João Cabral olha Joan Miró

Por Pedro Fernandes

João Cabral de Melo Neto e Joan Miró


Em Manual de pintura e caligrafia, um dos primeiros romances de José Saramago, encontramos um pintor que, tomado pelo progressivo desinteresse das pessoas pela pintura expressiva se dedica à pintura figurativa, exclusivamente de retratos, esta que, possivelmente pela popularização da fotografia também cai em desuso. A última opção de H. é pela escrita, construída esta a partir de sua leitura interpretativa, espécie de crônica de observação, ainda eivada do plano visual e imagético que caracteriza seu modo de ver. A circunstância se apropria de uma discussão bastante clara no universo interartes (literatura-pintura) – ou mesmo anterior a ele, que é a relação entre palavra e imagem.

Não é interesse nestas notas enveredar por uma leitura deste livro do escritor português; tampouco ensaiar-se num itinerário, amplo e diverso qual o destas relações.
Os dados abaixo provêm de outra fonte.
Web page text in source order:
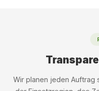
Wir planen jeden Auftrag
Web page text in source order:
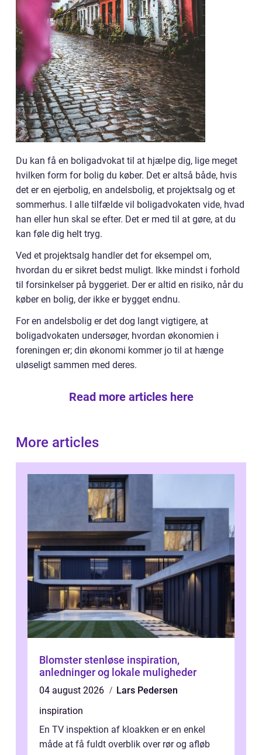
Du kan få en boligadvokat til at hjælpe dig, lige meget
hvilken form for bolig du køber. Det er altså både, hvis
det er en ejerbolig, en andelsbolig, et projektsalg og et
sommerhus. I alle tilfælde vil boligadvokaten vide, hvad
han eller hun skal se efter. Det er med til at gøre, at du
kan føle dig helt tryg.
Ved et projektsalg handler det for eksempel om,
hvordan du er sikret bedst muligt. Ikke mindst i forhold
til forsinkelser på byggeriet. Der er altid en risiko, når du
køber en bolig, der ikke er bygget endnu.
For en andelsbolig er det dog langt vigtigere, at
boligadvokaten undersøger, hvordan økonomien i
foreningen er; din økonomi kommer jo til at hænge
uløseligt sammen med deres.
Read more articles here
More articles
Blomster stenløse inspiration,
anledninger og lokale muligheder
04 august 2026
Lars Pedersen
inspiration
En TV inspektion af kloakken er en enkel
måde at få fuldt overblik over rør og afløb
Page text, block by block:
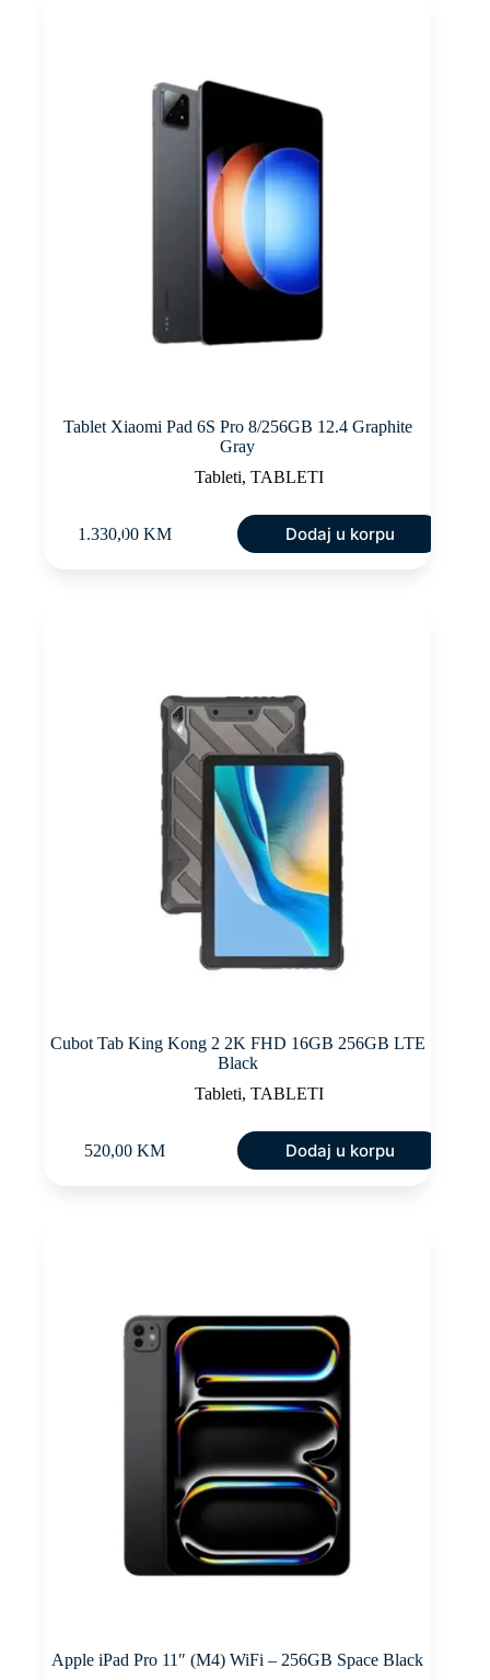
Tablet Xiaomi Pad 6S Pro 8/256GB 12.4 Graphite
Gray
Tableti,TABLETI
1.330,00 KM Dodaj u korpu
Cubot Tab King Kong 2 2K FHD 16GB 256GB LTE
Black
Tableti,TABLETI
520,00 KM Dodaj u korpu
Apple iPad Pro 11″ (M4) WiFi – 256GB Space Black
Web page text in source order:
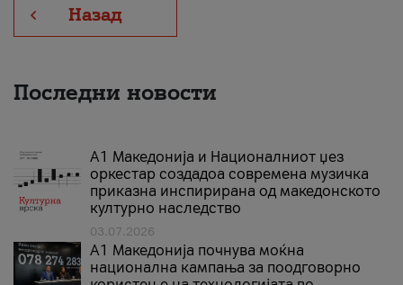
Назад
Последни новости
А1 Македонија и Националниот џез
оркестар создадоа современа музичка
приказна инспирирана од македонското
културно наследство
03.07.2026
A1 Македонија почнува моќна
национална кампања за поодговорно
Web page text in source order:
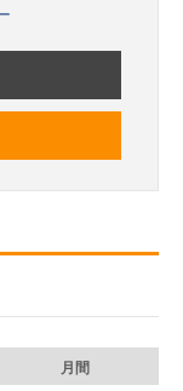
月間
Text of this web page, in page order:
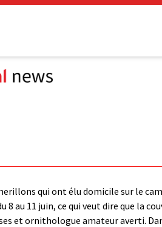
qui ont élu domicile sur le
8 au 11 juin, ce qui veut dire que la
et ornithologue amateur averti.
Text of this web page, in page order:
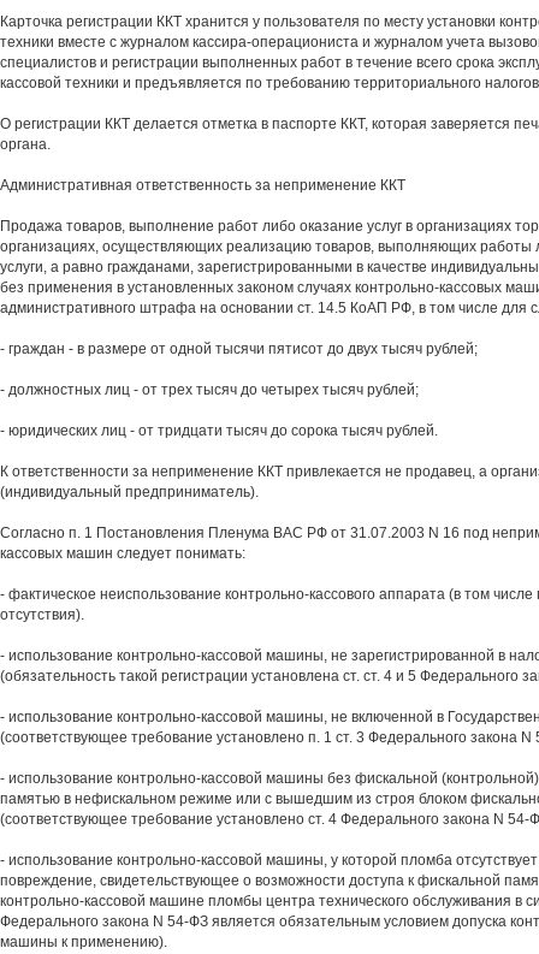
Карточка регистрации ККТ хранится у пользователя по месту установки
техники вместе с журналом кассира-операциониста и журналом учета
специалистов и регистрации выполненных работ в течение всего срока
кассовой техники и предъявляется по требованию территориального
О регистрации ККТ делается отметка в паспорте ККТ, которая заверяется
органа.
Административная ответственность за неприменение ККТ
Продажа товаров, выполнение работ либо оказание услуг в организациях
организациях, осуществляющих реализацию товаров, выполняющих работы
услуги, а равно гражданами, зарегистрированными в качестве
без применения в установленных законом случаях контрольно-кассовых
административного штрафа на основании ст. 14.5 КоАП РФ, в том числе для
- граждан - в размере от одной тысячи пятисот до двух тысяч рублей;
- должностных лиц - от трех тысяч до четырех тысяч рублей;
- юридических лиц - от тридцати тысяч до сорока тысяч рублей.
К ответственности за неприменение ККТ привлекается не продавец, а
(индивидуальный предприниматель).
Согласно п. 1 Постановления Пленума ВАС РФ от 31.07.2003 N 16 под
кассовых машин следует понимать:
- фактическое неиспользование контрольно-кассового аппарата (в том числе
отсутствия).
- использование контрольно-кассовой машины, не зарегистрированной в
(обязательность такой регистрации установлена ст. ст. 4 и 5 Федерального
- использование контрольно-кассовой машины, не включенной в
(соответствующее требование установлено п. 1 ст. 3 Федерального закона N
- использование контрольно-кассовой машины без фискальной
памятью в нефискальном режиме или с вышедшим из строя блоком
(соответствующее требование установлено ст. 4 Федерального закона N 54-
- использование контрольно-кассовой машины, у которой пломба
повреждение, свидетельствующее о возможности доступа к фискальной
контрольно-кассовой машине пломбы центра технического обслуживания в
Федерального закона N 54-ФЗ является обязательным условием допуска
машины к применению).
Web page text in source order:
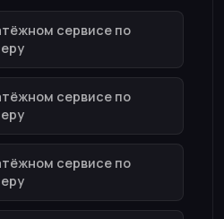
сервисе по
сервисе по
сервисе по
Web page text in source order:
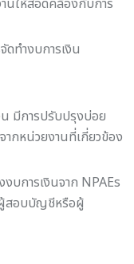
นให้สอดคล้องกับการ
ทำงบการเงิน
น มีการปรับปรุงบ่อย
ากหน่วยงานที่เกี่ยวข้อง
บการเงินจาก NPAEs
ผู้สอบบัญชีหรือผู้
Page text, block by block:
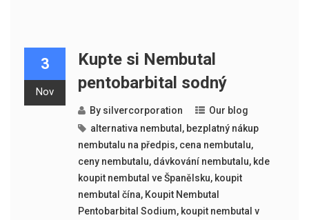
3
Nov
Kupte si Nembutal
pentobarbital sodný
By silvercorporation
Our blog
alternativa nembutal , bezplatný nákup
nembutalu na předpis, cena nembutalu,
ceny nembutalu, dávkování nembutalu, kde
koupit nembutal ve Španělsku, koupit
nembutal čína, Koupit Nembutal
Pentobarbital Sodium, koupit nembutal v
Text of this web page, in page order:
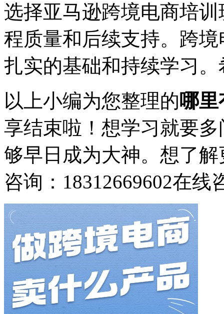
选择亚马逊跨境电商培
程质量和后续支持。跨
扎实的基础和持续学习
以上小编为您整理的哪里
享结束啦！想学习就要
够早日成为大神。想了
咨询：18312669602在线
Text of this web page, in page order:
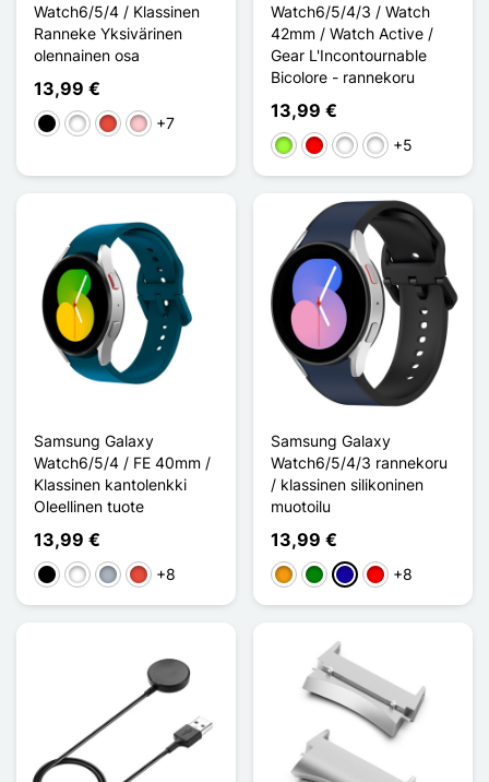
Watch6/5/4 / Klassinen
Ranneke Yksivärinen
olennainen osa
13,99 €
MustaValkoinen
Punainen
Pinkki
+7
Watch6/5/4/3 / Watch
42mm / Watch Active /
Gear L'Incontournable
Bicolore - rannekoru
13,99 €
Vert Pomme
Rouge / Noir
Noir / Bleu
Noir / Rouge
+5
Samsung Galaxy
Watch6/5/4 / FE 40mm /
Klassinen kantolenkki
Oleellinen tuote
13,99 €
MustaValkoinen
HarmaaPunainen
+8
Samsung Galaxy
Watch6/5/4/3 rannekoru
/ klassinen silikoninen
muotoilu
13,99 €
OranssiVihreäBleu Foncé
Rouge / Noir
+8
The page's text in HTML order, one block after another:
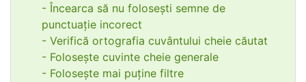
- Încearca să nu folosești semne de
punctuație incorect
- Verifică ortografia cuvântului cheie căutat
- Folosește cuvinte cheie generale
- Folosește mai puține filtre
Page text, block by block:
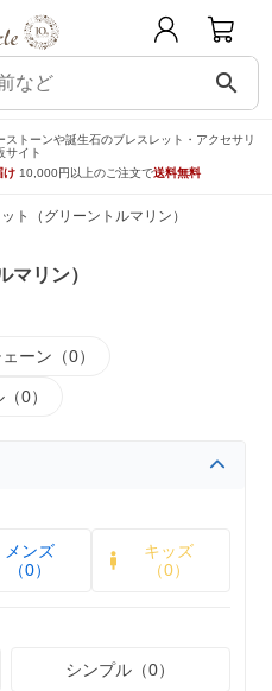
search
トーンや誕生石のブレスレット・アクセサリ
サイト
け 10,000円以上のご注文で送料無料
ト（グリーントルマリン）
マリン）
ーン（0）
0）
メンズ
（0）
キッズ
（0）
シンプル（0）
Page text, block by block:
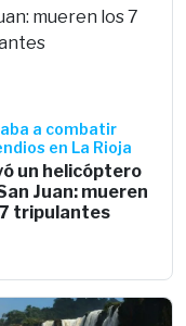
a combatir
en La Rioja
un helicóptero
Juan: mueren
tripulantes
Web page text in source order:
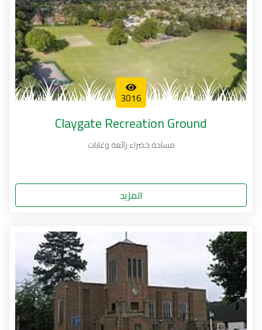
3016
Claygate Recreation Ground
مساحة خضراء رائعة وغابات
المزيد
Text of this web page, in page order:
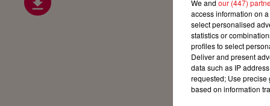
We and our (447)
access information on
select personalised
statistics or
profiles to select
Deliver and present
data such as IP
requested; Use precise
based on information
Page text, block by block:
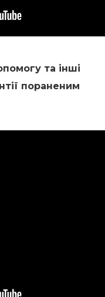
та інші
пораненим
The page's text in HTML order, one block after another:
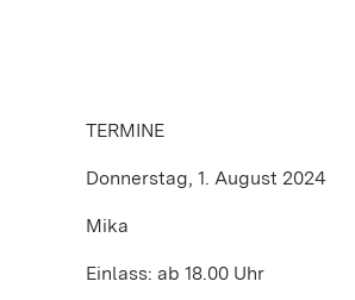
TERMINE
Donnerstag, 1. August 2024
Mika
Einlass: ab 18.00 Uhr
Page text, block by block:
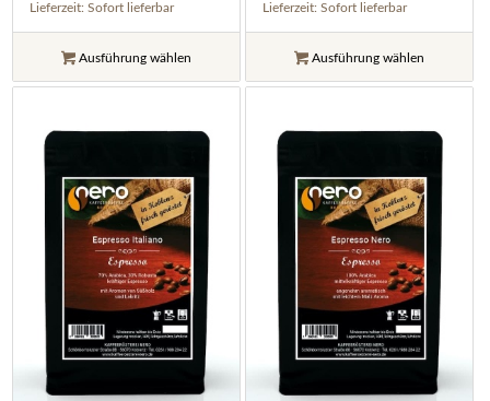
Lieferzeit:Sofort lieferbar
Ausführung wählen
Lieferzeit: Sofort lieferbar
Ausführung wählen
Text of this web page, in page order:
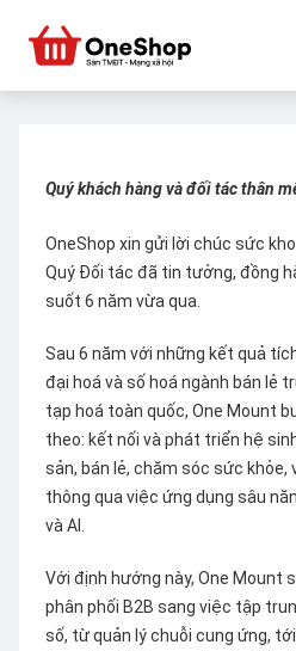
Quý khách hàng và đối tác thân
OneShop xin gửi lời chúc sức
Quý Đối tác đã tin tưởng, đồng
suốt 6 năm vừa qua.
Sau 6 năm với những kết quả
đại hoá và số hoá ngành bán lẻ
tạp hoá toàn quốc, One Mount
theo: kết nối và phát triển hệ
sản, bán lẻ, chăm sóc sức khỏe,
thông qua việc ứng dụng sâu
và AI.
Với định hướng này, One Mount
phân phối B2B sang việc tập
số, từ quản lý chuỗi cung ứng,

Alinhavemos as duas questões, entretanto, numa compreensão aparentemente simples e comum, mas não simplista, a que compreende a palavra enquanto significação do mundo, e esta, portanto, elemento que preenche uma condição imagética – se não isso, presentificadora do mundo, salto primordial à fundação dos sentidos – e a pintura a imagem prontificada pelo captado por nossas papilas sensitivas. Sobretudo, em literatura, em que o texto ficcional é um complexo aparelho semiótico, porque sugestionador de imagens, a relação interartes nada tem de gratuita, apesar de sua complexidade. De maneira que, qual H. do romance de José Saramago, dificilmente um escritor não deixe de ser tocado por tal relação, sobretudo, na era da imagem.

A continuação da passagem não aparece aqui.